For most of the 20th century, makers and builders were pre-eminent. Over the past 25 years, they lost ground to the other archetypes. While makers represented 56 per cent of large companies in the data set in 1995, they accounted for only 41 per cent by 2016-2018. But as they decline, so does good employment. Makers contribute 20 per cent more than average to labour income, employ the most people and have the widest geographic distribution of value thanks to their supply chains and need for physical space and investment into tangible goods.

No wonder they are at the centre of the national competitiveness debate. Some countries, such as Japan and Germany (where makers haven’t declined at all), have made specific policy decisions to support them. Others, like the US and the UK, have not to the same extent.

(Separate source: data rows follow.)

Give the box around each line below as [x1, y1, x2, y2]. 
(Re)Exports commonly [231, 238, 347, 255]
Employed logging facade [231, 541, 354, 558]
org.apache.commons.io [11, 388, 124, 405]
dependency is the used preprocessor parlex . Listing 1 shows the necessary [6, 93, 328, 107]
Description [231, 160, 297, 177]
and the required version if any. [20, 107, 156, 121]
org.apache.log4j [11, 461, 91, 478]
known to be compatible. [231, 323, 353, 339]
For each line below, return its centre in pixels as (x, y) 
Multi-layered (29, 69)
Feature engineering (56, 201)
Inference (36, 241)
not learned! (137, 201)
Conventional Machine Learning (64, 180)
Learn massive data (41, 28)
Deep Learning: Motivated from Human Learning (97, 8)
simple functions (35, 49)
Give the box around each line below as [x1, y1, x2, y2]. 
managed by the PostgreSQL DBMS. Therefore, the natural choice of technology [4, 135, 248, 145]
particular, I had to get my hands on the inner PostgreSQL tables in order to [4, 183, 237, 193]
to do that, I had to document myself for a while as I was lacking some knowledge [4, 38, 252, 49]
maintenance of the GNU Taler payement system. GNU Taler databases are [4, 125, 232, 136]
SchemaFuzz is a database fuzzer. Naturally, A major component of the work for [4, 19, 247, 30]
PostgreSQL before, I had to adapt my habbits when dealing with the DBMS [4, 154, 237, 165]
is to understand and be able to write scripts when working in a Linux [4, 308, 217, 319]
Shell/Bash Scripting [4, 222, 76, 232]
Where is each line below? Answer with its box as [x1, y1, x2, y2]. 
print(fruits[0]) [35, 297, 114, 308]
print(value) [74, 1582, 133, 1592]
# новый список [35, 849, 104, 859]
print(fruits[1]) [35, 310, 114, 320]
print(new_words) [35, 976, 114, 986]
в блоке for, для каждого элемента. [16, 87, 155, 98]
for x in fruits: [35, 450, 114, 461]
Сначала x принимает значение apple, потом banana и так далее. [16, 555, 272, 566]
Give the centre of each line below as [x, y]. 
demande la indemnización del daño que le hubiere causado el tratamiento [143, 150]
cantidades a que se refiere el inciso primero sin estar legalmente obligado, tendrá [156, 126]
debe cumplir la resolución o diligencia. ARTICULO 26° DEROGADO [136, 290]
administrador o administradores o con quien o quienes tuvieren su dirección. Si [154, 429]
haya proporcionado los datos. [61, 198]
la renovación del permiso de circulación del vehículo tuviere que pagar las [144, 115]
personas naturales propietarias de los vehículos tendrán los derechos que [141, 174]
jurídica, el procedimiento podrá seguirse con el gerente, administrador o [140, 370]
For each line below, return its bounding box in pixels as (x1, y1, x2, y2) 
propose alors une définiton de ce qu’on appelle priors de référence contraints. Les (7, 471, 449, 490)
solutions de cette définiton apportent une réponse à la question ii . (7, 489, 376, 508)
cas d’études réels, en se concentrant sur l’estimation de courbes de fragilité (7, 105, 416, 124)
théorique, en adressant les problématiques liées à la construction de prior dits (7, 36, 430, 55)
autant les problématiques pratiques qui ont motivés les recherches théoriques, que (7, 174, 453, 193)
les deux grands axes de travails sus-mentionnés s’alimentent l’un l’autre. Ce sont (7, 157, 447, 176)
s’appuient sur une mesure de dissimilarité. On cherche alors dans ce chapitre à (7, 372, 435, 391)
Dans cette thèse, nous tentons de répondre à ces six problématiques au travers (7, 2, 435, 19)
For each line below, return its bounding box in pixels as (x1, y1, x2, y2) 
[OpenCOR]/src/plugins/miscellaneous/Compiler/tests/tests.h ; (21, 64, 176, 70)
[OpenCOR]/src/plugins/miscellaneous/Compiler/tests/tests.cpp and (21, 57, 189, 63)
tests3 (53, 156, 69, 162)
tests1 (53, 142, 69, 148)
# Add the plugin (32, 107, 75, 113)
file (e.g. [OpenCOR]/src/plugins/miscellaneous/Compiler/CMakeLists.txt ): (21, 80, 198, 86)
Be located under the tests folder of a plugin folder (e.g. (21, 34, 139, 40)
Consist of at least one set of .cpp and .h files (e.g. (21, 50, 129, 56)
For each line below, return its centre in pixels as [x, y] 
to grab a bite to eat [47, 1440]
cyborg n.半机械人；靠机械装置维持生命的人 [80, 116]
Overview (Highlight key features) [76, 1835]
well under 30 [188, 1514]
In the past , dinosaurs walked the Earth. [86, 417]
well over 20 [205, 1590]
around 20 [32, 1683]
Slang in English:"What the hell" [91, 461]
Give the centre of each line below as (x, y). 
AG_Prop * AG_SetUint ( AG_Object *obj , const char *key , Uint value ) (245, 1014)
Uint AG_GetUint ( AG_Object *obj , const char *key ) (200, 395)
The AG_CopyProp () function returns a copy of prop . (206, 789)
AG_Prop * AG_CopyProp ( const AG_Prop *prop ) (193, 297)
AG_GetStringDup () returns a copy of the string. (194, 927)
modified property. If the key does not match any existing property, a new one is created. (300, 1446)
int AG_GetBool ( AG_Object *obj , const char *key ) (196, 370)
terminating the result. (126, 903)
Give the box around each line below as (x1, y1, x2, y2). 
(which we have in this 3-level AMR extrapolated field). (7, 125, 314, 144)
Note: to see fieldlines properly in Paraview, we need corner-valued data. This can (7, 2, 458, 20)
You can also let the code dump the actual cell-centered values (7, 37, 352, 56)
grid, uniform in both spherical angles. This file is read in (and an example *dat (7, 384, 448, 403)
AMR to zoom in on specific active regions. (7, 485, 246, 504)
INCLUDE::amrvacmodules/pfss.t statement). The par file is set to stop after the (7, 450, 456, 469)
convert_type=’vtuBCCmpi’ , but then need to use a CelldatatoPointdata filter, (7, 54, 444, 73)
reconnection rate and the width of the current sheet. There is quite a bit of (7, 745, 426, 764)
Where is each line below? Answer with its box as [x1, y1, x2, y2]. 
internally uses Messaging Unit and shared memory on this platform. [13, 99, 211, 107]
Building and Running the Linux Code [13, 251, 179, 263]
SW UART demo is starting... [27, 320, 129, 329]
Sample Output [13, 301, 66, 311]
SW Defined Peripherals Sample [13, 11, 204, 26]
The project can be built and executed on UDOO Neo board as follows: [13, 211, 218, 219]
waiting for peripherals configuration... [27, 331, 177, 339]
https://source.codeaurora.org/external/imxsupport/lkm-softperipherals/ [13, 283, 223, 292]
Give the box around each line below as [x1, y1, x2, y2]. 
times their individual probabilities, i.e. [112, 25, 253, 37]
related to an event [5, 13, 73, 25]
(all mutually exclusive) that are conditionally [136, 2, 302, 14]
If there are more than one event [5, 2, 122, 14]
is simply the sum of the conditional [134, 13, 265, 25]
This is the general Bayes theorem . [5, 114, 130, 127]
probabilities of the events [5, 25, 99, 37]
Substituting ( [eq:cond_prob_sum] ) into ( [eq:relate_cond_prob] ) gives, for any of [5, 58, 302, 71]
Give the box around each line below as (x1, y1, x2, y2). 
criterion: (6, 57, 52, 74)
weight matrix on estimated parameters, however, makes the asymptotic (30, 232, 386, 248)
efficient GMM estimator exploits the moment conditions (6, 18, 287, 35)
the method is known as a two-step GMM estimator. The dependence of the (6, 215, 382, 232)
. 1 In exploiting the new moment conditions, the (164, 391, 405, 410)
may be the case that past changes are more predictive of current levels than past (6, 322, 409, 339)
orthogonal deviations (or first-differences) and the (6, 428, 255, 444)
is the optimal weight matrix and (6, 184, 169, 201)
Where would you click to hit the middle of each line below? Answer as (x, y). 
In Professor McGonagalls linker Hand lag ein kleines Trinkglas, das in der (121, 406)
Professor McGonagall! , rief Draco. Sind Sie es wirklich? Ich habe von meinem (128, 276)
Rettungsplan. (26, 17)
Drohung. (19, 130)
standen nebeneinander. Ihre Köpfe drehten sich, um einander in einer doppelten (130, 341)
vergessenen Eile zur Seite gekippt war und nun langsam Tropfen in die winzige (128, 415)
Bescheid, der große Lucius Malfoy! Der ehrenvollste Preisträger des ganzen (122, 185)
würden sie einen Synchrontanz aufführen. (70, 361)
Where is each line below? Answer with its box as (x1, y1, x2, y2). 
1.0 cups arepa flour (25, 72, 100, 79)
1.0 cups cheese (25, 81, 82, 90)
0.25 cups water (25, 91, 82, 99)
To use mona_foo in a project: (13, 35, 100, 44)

This is lesson four: countries have very different corporate interests. Technologists are driving the US and South Korea, while makers rule Germany. Financiers lead in the Netherlands and France is all about discoverers and deliverers, most notably in the luxury goods sector.

While the study doesn’t specifically examine small and midsized companies, it does hint at hard times for them. Big companies are paying less as a percentage of revenue to their suppliers now than they did 25 years ago, and many of those suppliers are SMEs. Given that such companies are quite labour-intensive, usually more so than large ones, that has important social and political implications.

Which brings me to the final lesson: competition matters. We know that we are living in a superstar economy. That is in many ways the natural result of globalisation, financialisation and the rise of the platform giants, which are under fire around the world because of the monopoly power they exercise. Large companies, particularly in the US, have been the biggest economic winners of the past quarter of a century.

But for the business sector to enjoy another 25 years of unfettered growth, it will need to show that it can enrich a broader range of stakeholders. The consumer surplus driven by lower prices on the products and services created by technologists and makers aren’t fully compensating for job losses due to automation. High income households, particularly in the US, are taking the lion’s share of business wealth.

The past 25 years have shown that business can generate a tremendous amount of wealth. The next 25 must show that it can share that wealth more equally.